Les médecins, infirmiers, aides-soignants et administratifs des structures publiques de santé font souvent face à des patients agressifs.
Les premiers touchés par la violence en milieu hospitalier sont les soignants des urgences, le point d’entrée des polycliniques et autres centres de soins. Ce phénomène est vécu avec beaucoup de crainte à Boumerdes. Il est moins ressenti néanmoins dans le secteur privé. C’est ce que nous ont révélé les personnels de santé lors de nos déplacements. « Malades impatients, en état de choc, d’ébriété, en détresse psychique, accompagnateurs pressés, nos services réunissent quasi quotidiennement tous les ingrédients d’un cocktail explosif », a fait savoir Rachida B., médecin généraliste exerçant dans une polyclinique qui accueille, en moyenne, selon elle, près de 400 malades par jour que prennent en charge 3 médecins par équipe, outre les infirmiers et aides-soignants. « Vous pouvez donc imaginer la pression à laquelle est confronté le personnel soignant, ajouter à cela les cas d’agression. Des agressions physiques, verbales comme les injures, les menaces, voilà le lot de notre quotidien », explique le médecin. « Il y a deux jours de cela, alors que j’étais de garde, j’ai failli être agressée par un malade n’était-ce l’intervention prompte de mon collègue médecin. Un malade s’est présenté à notre service avec des plaies sur le bras après une altercation qui l’avait opposé à son adversaire. Il était dans un état d’ébriété avancée.

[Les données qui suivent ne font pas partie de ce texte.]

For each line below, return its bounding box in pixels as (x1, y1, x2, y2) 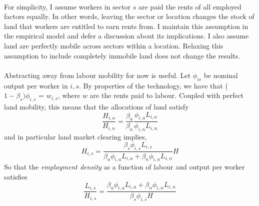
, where (57, 90, 80, 100)
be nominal (203, 69, 238, 80)
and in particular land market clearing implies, (4, 131, 147, 142)
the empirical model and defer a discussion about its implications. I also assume (4, 30, 249, 41)
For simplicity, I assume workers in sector (4, 1, 131, 11)
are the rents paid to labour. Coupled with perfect (89, 90, 244, 100)
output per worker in (4, 80, 68, 90)
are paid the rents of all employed (138, 1, 241, 11)
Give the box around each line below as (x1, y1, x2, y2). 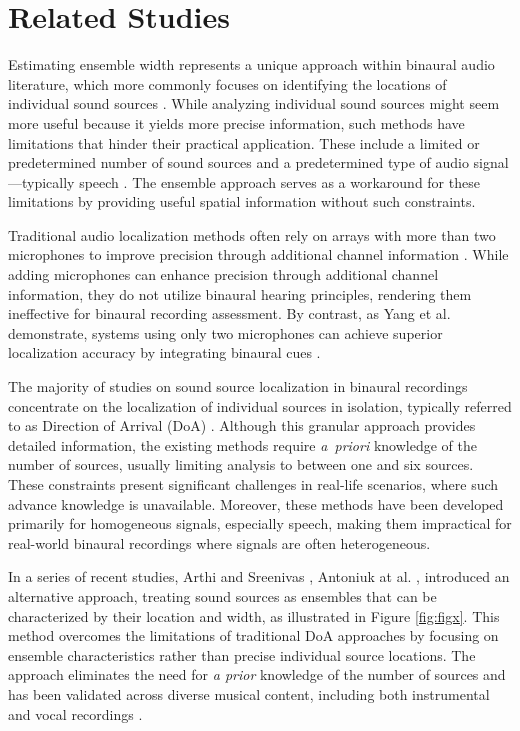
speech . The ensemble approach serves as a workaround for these (79, 171, 480, 192)
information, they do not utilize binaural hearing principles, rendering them (8, 283, 472, 304)
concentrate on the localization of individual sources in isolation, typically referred (8, 395, 512, 416)
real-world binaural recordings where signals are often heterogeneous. (8, 532, 431, 553)
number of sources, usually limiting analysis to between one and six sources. (8, 454, 474, 475)
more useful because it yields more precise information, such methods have (8, 112, 465, 133)
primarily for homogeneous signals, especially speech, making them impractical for (8, 513, 512, 534)
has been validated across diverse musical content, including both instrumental (8, 683, 490, 704)
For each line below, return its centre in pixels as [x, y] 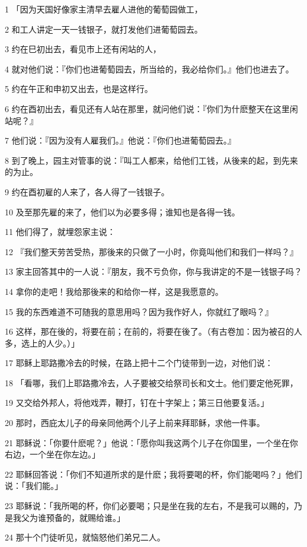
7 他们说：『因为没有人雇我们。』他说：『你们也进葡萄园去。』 [120, 140]
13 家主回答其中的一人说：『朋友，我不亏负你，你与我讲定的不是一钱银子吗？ [153, 271]
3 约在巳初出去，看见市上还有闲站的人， [83, 49]
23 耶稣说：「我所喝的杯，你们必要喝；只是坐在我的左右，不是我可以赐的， [149, 506]
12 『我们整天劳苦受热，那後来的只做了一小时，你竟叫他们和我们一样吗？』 [151, 251]
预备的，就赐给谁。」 [85, 517]
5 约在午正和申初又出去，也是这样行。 [79, 89]
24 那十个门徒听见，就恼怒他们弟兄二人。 [85, 537]
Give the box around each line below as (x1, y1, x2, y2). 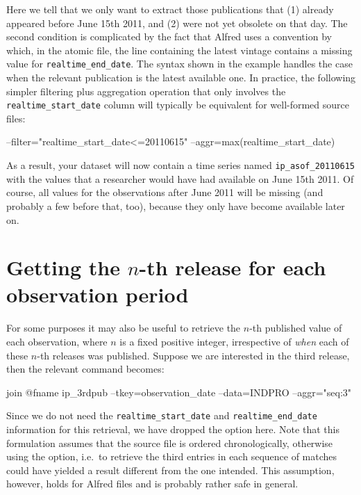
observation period (6, 280, 189, 309)
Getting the (6, 253, 120, 282)
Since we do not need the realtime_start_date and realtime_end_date (6, 408, 317, 423)
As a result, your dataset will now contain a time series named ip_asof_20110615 (6, 158, 355, 172)
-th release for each (139, 253, 326, 282)
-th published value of (249, 320, 342, 335)
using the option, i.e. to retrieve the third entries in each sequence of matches (6, 449, 337, 464)
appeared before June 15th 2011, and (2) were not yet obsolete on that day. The (6, 15, 348, 30)
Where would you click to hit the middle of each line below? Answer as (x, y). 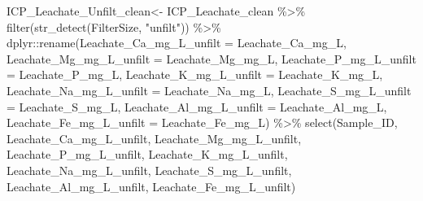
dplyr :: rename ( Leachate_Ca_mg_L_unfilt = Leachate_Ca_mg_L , (177, 43)
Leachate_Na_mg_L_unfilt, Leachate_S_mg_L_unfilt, (149, 170)
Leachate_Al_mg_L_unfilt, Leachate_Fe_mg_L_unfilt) (151, 186)
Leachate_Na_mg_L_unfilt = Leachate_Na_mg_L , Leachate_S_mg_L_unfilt (209, 90)
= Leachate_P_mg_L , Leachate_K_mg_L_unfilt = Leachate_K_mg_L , (195, 74)
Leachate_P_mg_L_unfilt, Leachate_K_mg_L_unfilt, (147, 154)
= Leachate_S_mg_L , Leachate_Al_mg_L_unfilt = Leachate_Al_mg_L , (197, 106)
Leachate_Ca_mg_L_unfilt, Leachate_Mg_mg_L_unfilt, (154, 138)
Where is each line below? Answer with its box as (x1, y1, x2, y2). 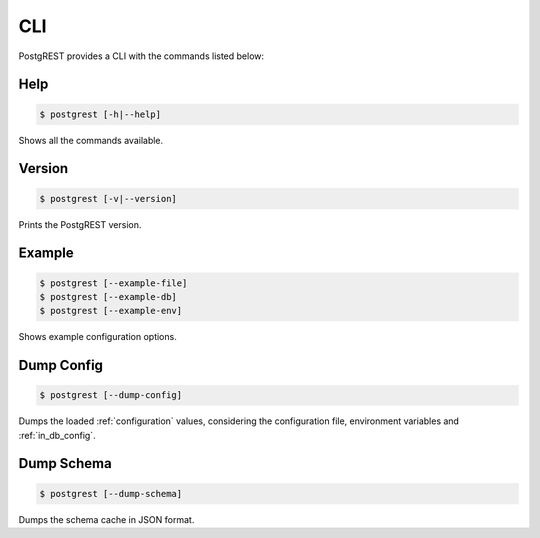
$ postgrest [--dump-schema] (39, 488, 183, 499)
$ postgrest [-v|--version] (39, 193, 177, 204)
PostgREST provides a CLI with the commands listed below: (18, 50, 265, 62)
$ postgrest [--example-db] (39, 291, 177, 302)
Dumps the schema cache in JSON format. (18, 513, 195, 525)
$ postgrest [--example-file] (39, 277, 188, 289)
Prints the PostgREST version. (18, 218, 142, 230)
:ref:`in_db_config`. (18, 429, 96, 441)
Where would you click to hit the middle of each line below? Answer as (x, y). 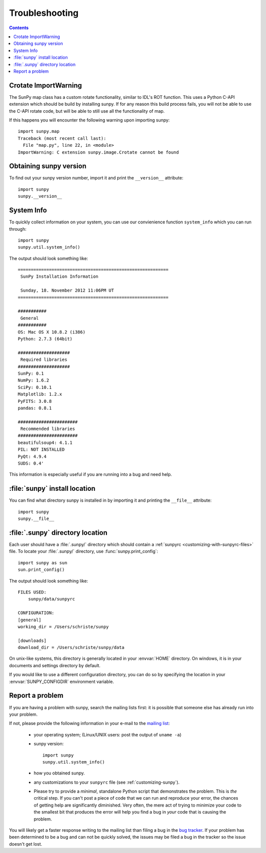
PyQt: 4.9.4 (32, 456)
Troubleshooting (44, 13)
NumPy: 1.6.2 (33, 380)
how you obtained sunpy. (59, 773)
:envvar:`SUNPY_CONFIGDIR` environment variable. (62, 682)
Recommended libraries (48, 429)
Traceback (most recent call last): (62, 138)
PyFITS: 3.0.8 (35, 401)
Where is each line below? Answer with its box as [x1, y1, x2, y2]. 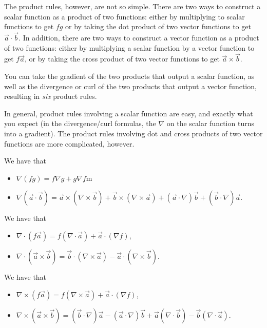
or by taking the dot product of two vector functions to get [65, 21, 251, 32]
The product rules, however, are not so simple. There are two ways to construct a [4, 1, 261, 11]
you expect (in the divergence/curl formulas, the [4, 118, 156, 129]
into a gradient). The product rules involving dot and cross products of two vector [4, 128, 263, 138]
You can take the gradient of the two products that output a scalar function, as [4, 71, 255, 81]
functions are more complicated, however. [4, 138, 135, 149]
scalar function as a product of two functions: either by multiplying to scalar [4, 11, 245, 22]
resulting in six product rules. [4, 91, 97, 101]
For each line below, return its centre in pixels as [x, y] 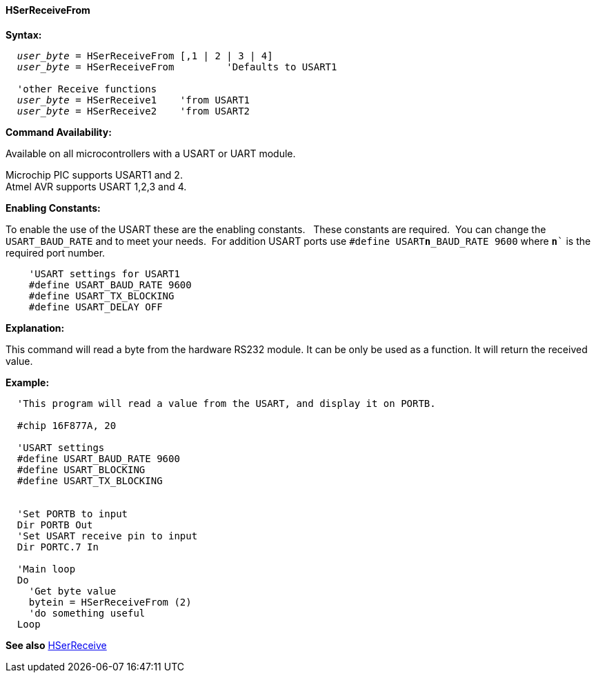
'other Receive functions [87, 89]
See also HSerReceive [56, 645]
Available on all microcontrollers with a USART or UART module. [151, 153]
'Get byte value [72, 591]
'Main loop [46, 569]
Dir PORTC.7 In [58, 547]
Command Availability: [59, 132]
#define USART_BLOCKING [81, 469]
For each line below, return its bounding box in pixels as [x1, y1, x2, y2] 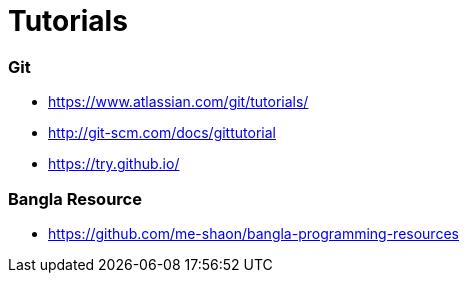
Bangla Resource [8, 188, 142, 209]
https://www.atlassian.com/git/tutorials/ [48, 93, 309, 111]
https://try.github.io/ [48, 155, 180, 173]
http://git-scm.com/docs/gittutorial [48, 124, 276, 142]
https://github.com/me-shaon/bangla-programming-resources [48, 224, 459, 242]
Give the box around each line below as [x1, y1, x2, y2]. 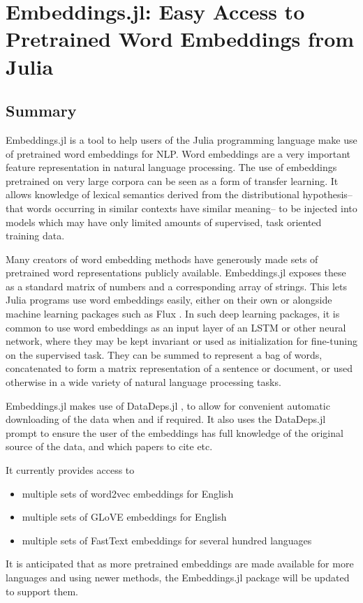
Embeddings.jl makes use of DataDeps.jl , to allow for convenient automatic [6, 398, 330, 412]
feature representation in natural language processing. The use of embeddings [6, 160, 337, 174]
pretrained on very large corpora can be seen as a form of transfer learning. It [6, 173, 339, 188]
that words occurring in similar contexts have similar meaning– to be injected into [6, 200, 357, 215]
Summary [6, 100, 77, 121]
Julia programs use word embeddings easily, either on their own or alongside [6, 292, 332, 307]
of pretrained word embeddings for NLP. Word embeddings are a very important [6, 146, 351, 161]
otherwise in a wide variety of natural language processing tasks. [6, 375, 281, 389]
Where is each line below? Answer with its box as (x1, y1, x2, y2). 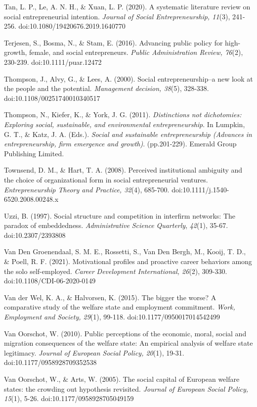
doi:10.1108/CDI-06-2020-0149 (4, 275, 96, 286)
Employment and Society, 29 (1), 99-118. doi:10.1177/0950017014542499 (4, 312, 220, 322)
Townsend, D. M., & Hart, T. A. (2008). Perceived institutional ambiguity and (4, 165, 243, 175)
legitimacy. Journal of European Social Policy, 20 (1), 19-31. (4, 347, 184, 358)
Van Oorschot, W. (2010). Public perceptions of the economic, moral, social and (4, 328, 247, 338)
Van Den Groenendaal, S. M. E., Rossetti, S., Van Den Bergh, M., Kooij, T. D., (4, 246, 246, 257)
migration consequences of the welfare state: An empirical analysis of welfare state (4, 338, 253, 348)
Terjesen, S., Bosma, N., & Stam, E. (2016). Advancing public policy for (4, 37, 223, 47)
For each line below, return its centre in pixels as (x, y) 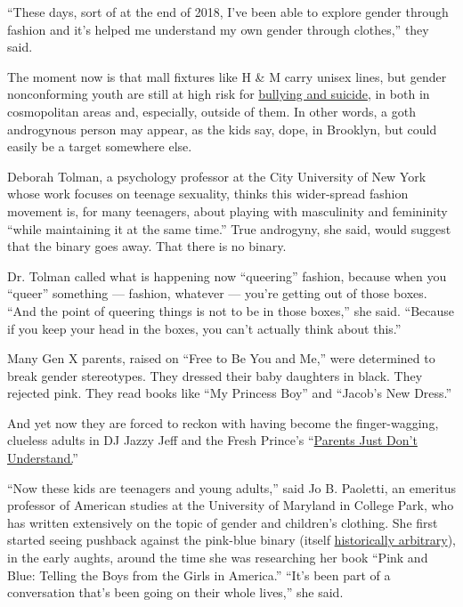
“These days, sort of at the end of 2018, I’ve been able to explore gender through (228, 12)
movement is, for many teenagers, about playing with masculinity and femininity (227, 210)
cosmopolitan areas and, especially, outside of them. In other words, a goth (212, 111)
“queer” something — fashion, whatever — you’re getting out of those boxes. (217, 293)
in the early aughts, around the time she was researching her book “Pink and (218, 558)
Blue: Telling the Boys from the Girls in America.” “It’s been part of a (199, 575)
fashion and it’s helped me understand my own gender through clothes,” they (218, 29)
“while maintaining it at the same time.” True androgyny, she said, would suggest (229, 228)
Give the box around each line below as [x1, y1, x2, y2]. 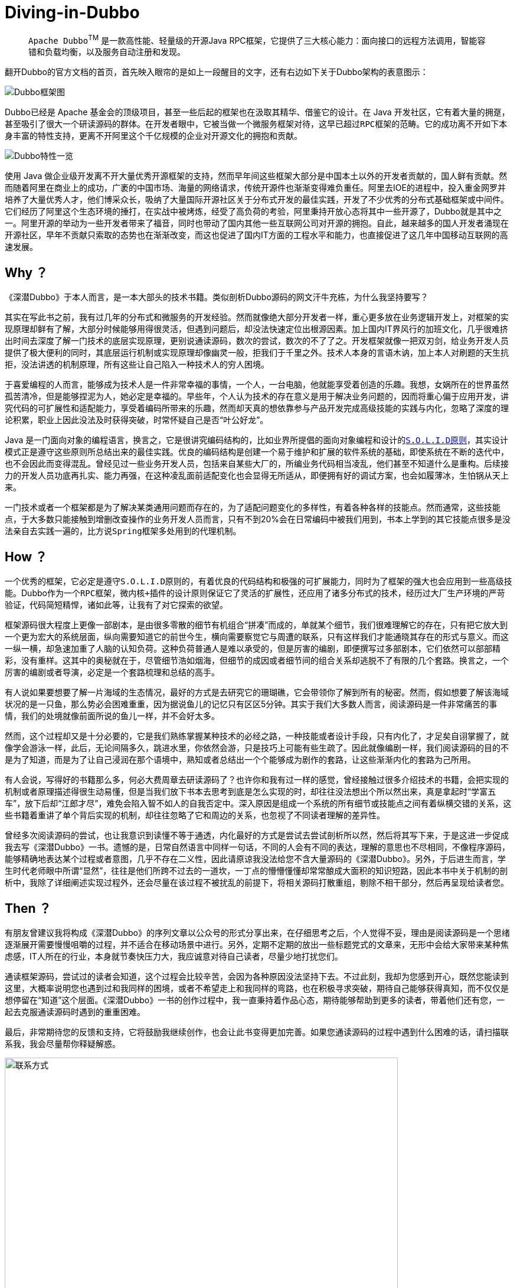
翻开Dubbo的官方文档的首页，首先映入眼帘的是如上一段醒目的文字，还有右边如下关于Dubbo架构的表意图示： [5, 67, 428, 77]
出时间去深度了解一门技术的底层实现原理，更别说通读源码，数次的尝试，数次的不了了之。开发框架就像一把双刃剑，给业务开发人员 [5, 336, 509, 346]
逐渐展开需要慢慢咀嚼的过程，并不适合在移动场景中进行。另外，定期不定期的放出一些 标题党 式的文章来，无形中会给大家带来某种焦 [5, 939, 509, 949]
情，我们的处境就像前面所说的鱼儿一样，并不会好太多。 [5, 711, 220, 721]
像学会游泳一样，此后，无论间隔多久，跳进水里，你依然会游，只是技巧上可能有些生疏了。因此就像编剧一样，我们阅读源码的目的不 [5, 743, 509, 753]
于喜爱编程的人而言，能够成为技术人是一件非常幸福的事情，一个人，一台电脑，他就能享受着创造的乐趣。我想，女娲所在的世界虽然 [5, 379, 509, 390]
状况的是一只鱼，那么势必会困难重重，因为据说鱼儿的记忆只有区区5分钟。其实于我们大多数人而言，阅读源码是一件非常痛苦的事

En l’approchant pour lui prodiguer les soins nécessaires, il a levé la main sur moi pour me donner un coup en plein visage », raconte-t-elle. Pourtant, la structure sanitaire venait de se doter d’un service de sécurité après les plaintes et réclamations du personnel, victime d’agressions répétées, notamment les médecins et les infirmiers. « Mais ce jour là, le policier était absent », regrette-t-elle. « Nous ne sommes pas protégés comme il se doit », déplore, pour sa part, le gardien chargé de l’orientation des malades. Sa collègue abonde dans le même sens. Elle a failli être agressée par un malade accoutumé des psychotropes qui a failli lui pointer une seringue dans l’œil. « Dieu merci, j’ai été vigilante et je l’ai repoussé », explique Dr K. L., médecin.
Il a fallu, dit-elle, appeler les gendarmes qui attendaient à l’extérieur de la salle de soins et qui avaient accompagné ce jour-là les drogués qui présentaient des blessures après une dispute, vraisemblablement acharnée, entre eux. Au service maternité, la sage-femme dit avoir été « victime de violence verbale, injures et menaces émanant du mari d’une parturiente que nous avons orientée vers l’hôpital d’Aïn Taya parce qu’elle présentait une grossesse à risques étant donnée qu’elle est hypertendue, en plus elle n’était pas à terme et avait le temps d’y aller », raconte Houria qui dit avoir reçu une avalanche d’insultes pour avoir été prudente.
Tensions
Par ailleurs, les médecins disent être confrontés au manque de temps et travaillent dans un contexte de tension pour manque d’effectif, ce qui impose, parfois, de ne pas se conformer aux normes de diagnostic ou de ne pas répondre à la demande d’aide et d’écoute du patient car la charge de travail est trop importante. Tous ces facteurs peuvent provoquer une tension dans l’équipe ou un épuisement physique et/ou psychique. La violence peut provenir de patient à personnel comme des exigences en termes de rapidité accusant les médecins de négligence et de laisser-aller. La situation est, à en croire les médecins, très tendue, surtout au service des urgences, premier point de chute des malades et, notamment, dans la tranche horaire s’étalant de 23 h à 5h. « Il faut revoir l’organisation, notamment au niveau des urgences et gérer les patients et autres accompagnateurs irrités », suggère un médecin. Les employés imputent cette situation aux conditions de travail : manque de personnel médical et paramédical, manque de moyens, tout cela crée une tension continue. En revanche, le secteur privé est plus ou moins épargné par cette violence. Selon Dr L. H., il est des patients qui réclament du médecin des médicaments dont ils n’ont pas besoin tels que les psychotropes. « Il faut savoir les convaincre, même s’ils insistent, en leur expliquant que le généraliste n’a pas le droit de prescrire ce genre de médicament », dit-elle, ajoutant : « Une fois, un jeune s’est présenté à mon cabinet avec une ordonnance alors qu’il était déjà servi et m’a demandé de lui donner une autre ordonnance certainement pour revendre le médicament », atteste le médecin.